24 July 2017

Why crashes and bangs rarely move markets

By Ian Stewart

The world seems like a much more uncertain place today than it was before the financial crisis. The International Monetary Fund reckons that macroeconomic risk is running at twice the level it was before the failure of Lehman in 2008. The backwash from the crisis, debt-laden governments, low productivity and risk averse businesses and banks, has spelt weaker growth.

Uncertainty has also been fuelled by shocks such as political surprises and natural or man-made disasters. In the last few years, markets have had to contend with a stream of worries, from conflict in Eastern Ukraine and the Middle East, to Brexit, the Gulf of Mexico oil spill and Donald Trump’s surprise victory.

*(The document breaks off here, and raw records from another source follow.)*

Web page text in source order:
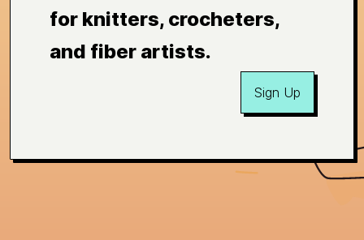
for knitters, crocheters,
and fiber artists.
Sign Up
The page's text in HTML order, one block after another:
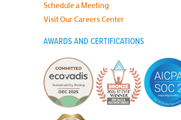
Schedule a Meeting
Visit Our Careers Center
AWARDS AND CERTIFICATIONS
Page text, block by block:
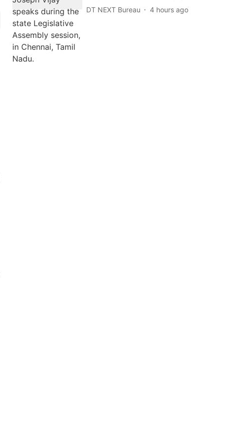
DT NEXT Bureau 4 hours ago
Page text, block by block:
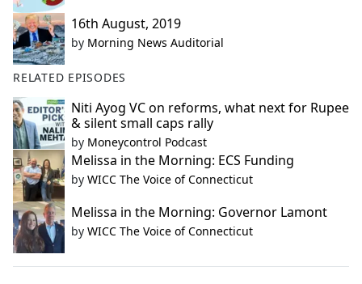
16th August, 2019
by Morning News Auditorial
RELATED EPISODES
Niti Ayog VC on reforms, what next for Rupee
& silent small caps rally
by Moneycontrol Podcast
Melissa in the Morning: ECS Funding
by WICC The Voice of Connecticut
Melissa in the Morning: Governor Lamont
by WICC The Voice of Connecticut
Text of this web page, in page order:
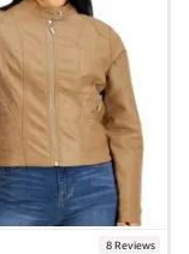
8 Reviews
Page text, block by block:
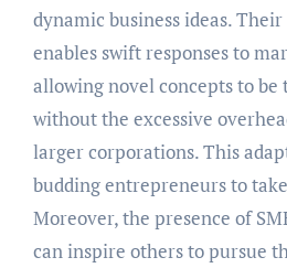
dynamic business ideas.
enables swift responses to
allowing novel concepts to be
without the excessive
larger corporations. This
budding entrepreneurs to
Moreover, the presence of
can inspire others to pursue
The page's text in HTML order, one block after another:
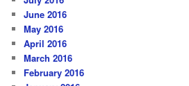
June 2016
May 2016
April 2016
March 2016
February 2016

But what lasting effect do such external shocks have on markets and economies?

Financial markets see-saw wildly on big surprises. But recent research by Jens Nystedt of Morgan Stanley Investment Management shows that the longer term effect of geopolitical shocks on equities are often surprisingly small.

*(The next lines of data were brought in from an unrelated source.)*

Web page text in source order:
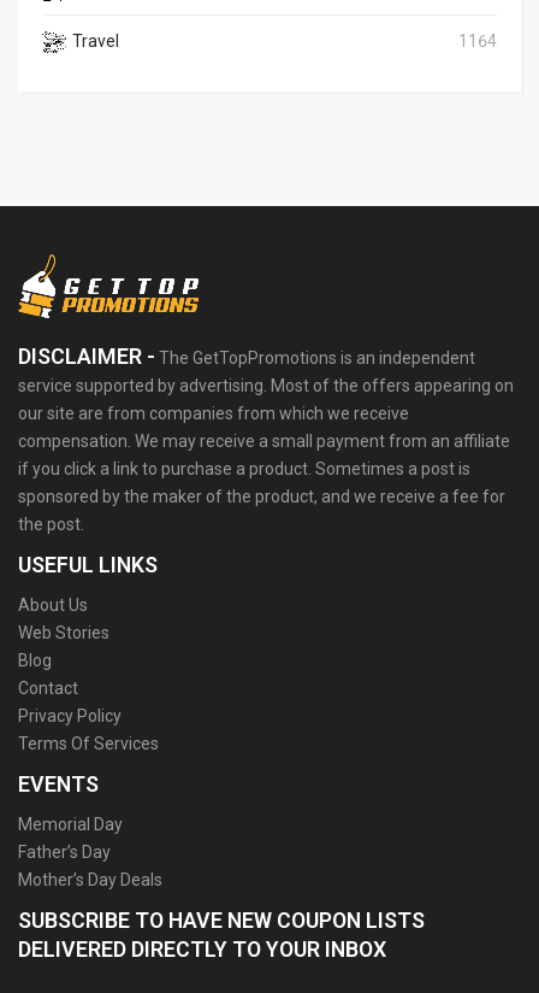
Travel 1164
DISCLAIMER - The GetTopPromotions is an independent
service supported by advertising. Most of the offers appearing on
our site are from companies from which we receive
compensation. We may receive a small payment from an affiliate
if you click a link to purchase a product. Sometimes a post is
sponsored by the maker of the product, and we receive a fee for
the post.
USEFUL LINKS
About Us
Web Stories
Blog
Contact
Privacy Policy
Terms Of Services
EVENTS
Memorial Day
Father’s Day
Mother’s Day Deals
SUBSCRIBE TO HAVE NEW COUPON LISTS
DELIVERED DIRECTLY TO YOUR INBOX

Take Japan’s attack on Pearl Harbor in July 1941, an event that precipitated America’s entry into the Second World War. The US equity market fell by 10 per cent in the wake of the attack. But within 36 days equities had recovered to pre-attack levels. The equity market shrugged off an event that changed American and world history.

Mr Nystedt’s analysis covered many other landmark events of the last 80 years including the Cuban missile crisis, President Nixon’s resignation and 9/11. He found that a typical geopolitical shock resulted in a median decline of 3.4 per cent in the equity market which was recouped in five days.

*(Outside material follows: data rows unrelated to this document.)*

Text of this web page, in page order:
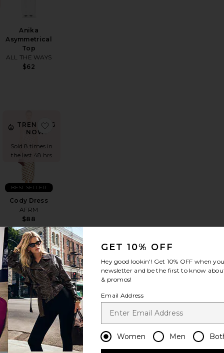
Anika
Asymmetrical
Top
ALL THE WAYS
$62
ShortPaola Dress
TRENDING
NOW!
Sold 8 times in
the last 48 hrs
Cody Dress
AFRM
$88
BEST SELLER
favorite Cody Dress
Tabitha Dressfavorite Sinclair Dress
GET 10% OFF
Hey good lookin'! Get 10% OFF when
newsletter and be the first to know
& promos!
Email Address
Women Men
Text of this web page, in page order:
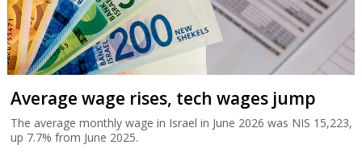
Average wage rises, tech wages jump
The average monthly wage in Israel in June 2026 was NIS 15,223,
up 7.7% from June 2025.
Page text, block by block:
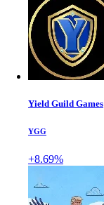
Yield Guild Games
YGG
+8.69%
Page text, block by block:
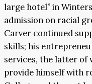
large hotel” in
admission on racial
Carver continued
skills; his
services, the latter of
provide himself with
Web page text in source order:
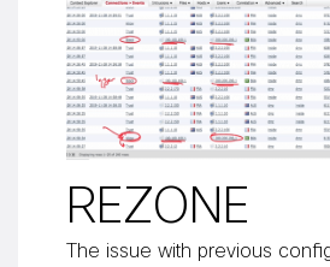
REZONE
The issue with previous

Markets, for all their skittishness, tend to see through shocks, focusing on fundamentals, particularly prospects for GDP growth and profits. When things go wrong, equities also gain support from the anticipation of a policy response, such as interest rate cuts or, in the case of conflict, more government spending.

The insouciant reaction of markets to geopolitical shocks suggests that, by and large, they don’t change the direction of growth. History confirms that this is the generally the case.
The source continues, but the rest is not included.